Exercise objective: Set the records down again, exactly, without their images.

Study material:
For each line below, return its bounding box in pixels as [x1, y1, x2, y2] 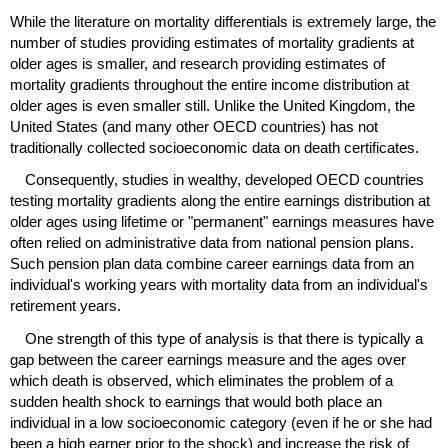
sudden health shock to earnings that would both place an [10, 392, 382, 410]
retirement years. [10, 297, 121, 315]
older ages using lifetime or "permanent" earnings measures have [10, 213, 434, 231]
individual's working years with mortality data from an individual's [10, 276, 428, 294]
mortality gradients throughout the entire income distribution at [10, 76, 409, 94]
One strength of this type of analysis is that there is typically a [25, 329, 423, 347]
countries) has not [257, 118, 378, 136]
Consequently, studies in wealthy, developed [25, 171, 316, 189]

Written response:
For each line below, return its bounding box in pixels as [x1, y1, x2, y2] 
sudden health shock to earnings that would both place an [10, 392, 382, 410]
retirement years. [10, 297, 121, 315]
older ages using lifetime or "permanent" earnings measures have [10, 213, 434, 231]
individual's working years with mortality data from an individual's [10, 276, 428, 294]
mortality gradients throughout the entire income distribution at [10, 76, 409, 94]
One strength of this type of analysis is that there is typically a [25, 329, 423, 347]
countries) has not [257, 118, 378, 136]
Consequently, studies in wealthy, developed [25, 171, 316, 189]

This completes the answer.